Welcome to June.
The school year ends form many this week, and it’s likely that so too will the current tenure of the leadership team at Wisconsin’s largest school district. Meanwhile, troubles persist within Wisconsin’s prisons, and questions remain over the future of major college sports.
Let’s dive right in.
We begin with a special perspectives column written for Dairyland Sentinel. To predict the future one needs only to examine the past…
MPS failures come as no surprise to anyone who has been paying attention | Dairyland Sentinel Perspective
More than 15 years ago, Rose Fernandez, then a candidate for State Superintendent of Public Instruction, tried in vain to rally the education community to address the dysfunction and dereliction to duty on full display at Milwaukee Public Schools.
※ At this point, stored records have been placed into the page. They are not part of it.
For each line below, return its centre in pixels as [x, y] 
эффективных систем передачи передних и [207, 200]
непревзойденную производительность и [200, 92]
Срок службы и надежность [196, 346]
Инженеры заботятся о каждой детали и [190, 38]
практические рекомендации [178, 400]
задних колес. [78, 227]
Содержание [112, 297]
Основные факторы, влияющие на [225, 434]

In the decade and a half since her campaign, things at MPS have gone from bad to worse as the ‘leaders’ at DPI and MPS have failed hundreds of thousands of Milwaukee students.
The bureaucrats at the state Department of Public Instruction have threatened to hold up some state aid targeted to Milwaukee Public Schools because the district keeps failing to file fiscal reports with the state. This could impact more than $215 million in general and special education aid payments. This has been going on since September, but DPI made the political decision to withhold this information from the public until late May.
This crisis comes on top of news that MPS may no longer be able to run the city’s Head Start program because of systemic failure there.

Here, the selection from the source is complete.